Последний разговор с Назымом (Тулякова-Хикмет) - страница 15

Тогда бесчисленные анекдоты множилось пропорционально государственному истреблению сатиры. Анекдотами люди отзывались на любые проявления лжи, глупости, демагогии, социальной несправедливости и административного головотяпства. Их рассказывали везде и всюду, но никто из нас почему-то не задумывался, откуда они берутся.

– Я спросил их, – продолжал ты, – а знают ли они, кто в Советском Союзе сочиняет анекдоты? Они очень серьезно отвечали: «Политические – Илья Эренбург, а про пшено – Зощенко!» Я их не стал разубеждать. Я очень за товарища Зощенко обрадовался. Какой замечательный у него народный авторитет, несмотря на весь позор, который здесь сделали! И я очень хочу, чтобы товарищ Зощенко знал об этой прекрасной любви советских людей.
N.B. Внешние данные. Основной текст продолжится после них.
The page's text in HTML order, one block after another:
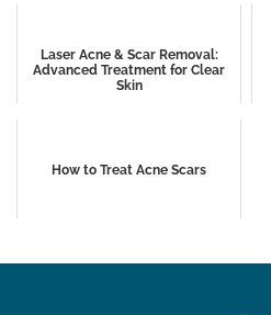
Laser Acne & Scar Removal:
Advanced Treatment for Clear
Skin
How to Treat Acne Scars

Ты видел, как вместе с Никитой Хрущевым жиреет верхушка, расслаивается население СССР на «мы» и «они». К безликой кликухе «они» низы приговорили власть предержащих, тех, кто командует и анонимно повелевает нами. Говоря о «них», мы редко поминаем слова «партократия», «администрация», «чиновники». Коротко бросаем «они», и каждому все ясно – речь идет об отчужденных и опасных.

Как-то ты приехал из Союза писателей озадаченным: только что в разговоре с тобой один поэт почему-то все грехи нашей жизни приписывал козням какой-то Софьи Власьевны. Ты спросил, не знаю ли я, кем она работает и где. Я тебе со смехом объяснила, что «Софьей Власьевной» наша интеллигенция для конспирации нарекла советскую власть. Ты тоже смеялся, но как-то невесело.
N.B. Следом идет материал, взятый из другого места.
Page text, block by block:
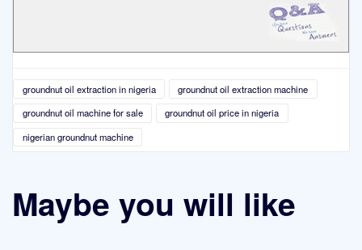
groundnut oil extraction in nigeria
groundnut oil extraction machine
groundnut oil machine for sale
groundnut oil price in nigeria
nigerian groundnut machine
Maybe you will like
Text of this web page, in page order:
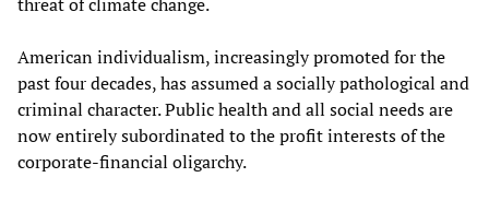
American individualism, increasingly promoted for the
past four decades, has assumed a socially pathological and
criminal character. Public health and all social needs are
now entirely subordinated to the profit interests of the
corporate-financial oligarchy.
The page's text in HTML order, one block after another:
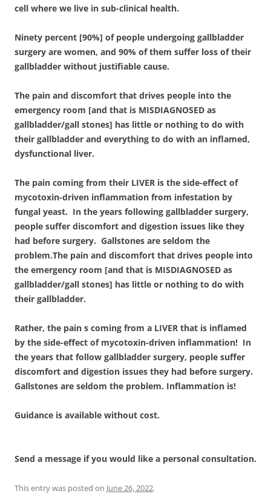
cell where we live in sub-clinical health.
Ninety percent [90%] of people undergoing gallbladder
surgery are women, and 90% of them suffer loss of their
gallbladder without justifiable cause.
The pain and discomfort that drives people into the
emergency room [and that is MISDIAGNOSED as
gallbladder/gall stones] has little or nothing to do with
their gallbladder and everything to do with an inflamed,
dysfunctional liver.
The pain coming from their LIVER is the side-effect of
mycotoxin-driven inflammation from infestation by
fungal yeast. In the years following gallbladder surgery,
people suffer discomfort and digestion issues like they
had before surgery. Gallstones are seldom the
problem.The pain and discomfort that drives people into
the emergency room [and that is MISDIAGNOSED as
gallbladder/gall stones] has little or nothing to do with
their gallbladder.
Rather, the pain s coming from a LIVER that is inflamed
by the side-effect of mycotoxin-driven inflammation! In
the years that follow gallbladder surgery, people suffer
discomfort and digestion issues they had before surgery.
Gallstones are seldom the problem. Inflammation is!
Guidance is available without cost.
Send a message if you would like a personal consultation.
This entry was posted on June 26, 2022.

Мне нравилось твое внимание, твое удивительно нежное отношение ко мне. Долго, очень долго я ничего не понимала. Я видела в тебе необыкновенно хорошего, умного, доброго человека, несмотря на болезнь и возраст, заразительно молодого, с обостренным чувством романтики. Твоя жизнь была освещена более обширной идеей, чем у официозных глашатаев моего времени. Ты говорил о моей стране с такой неслыханной искренностью, что я впервые стала задумываться о ее трагической судьбе и любить еще больше. Это было важно. Важно было и другое – тебе я поверила сразу. Но мне не приходило в голову, что твои чувства – любовь.

И вот однажды ты позвонил и попросил показать тебе старый французский фильм «Дети райка». Это было сложно, сложно по тем временам. Мы специально для тебя привезли эту картину из хранилища Госфильмофонда, и 3 ноября 1956 года ты приехал смотреть ее с Бабаевым и друзьями.
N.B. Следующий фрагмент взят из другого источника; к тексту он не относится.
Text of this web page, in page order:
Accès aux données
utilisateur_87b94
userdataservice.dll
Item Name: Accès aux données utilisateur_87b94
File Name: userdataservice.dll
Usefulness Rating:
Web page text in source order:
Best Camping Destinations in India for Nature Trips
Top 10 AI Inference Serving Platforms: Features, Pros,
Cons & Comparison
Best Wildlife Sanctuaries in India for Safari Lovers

Стояли ранние морозы, на студии еще не включили отопление, было холодно, и мы работали в пальто. В полупустом холодном зале мы все так и сидели, не раздеваясь, а грустный, трагический в своей неразделенной любви Арлекин – Луи Барро – удивлял нас совершенством и силой своих чувств. Ты был очень взволнован тогда. Ты попросил меня сесть рядом, и я заметила в тебе какое-то беспокойство. Мне показалось, что ты замерз, я принесла тебе из буфета стакан горячего чая. Ты выпил чай, но не выпускал стакана из рук. Ты не хотел, чтобы я отнесла его. Ты не хотел, чтобы я уходила. Кончалась первая серия. Фильм потряс меня.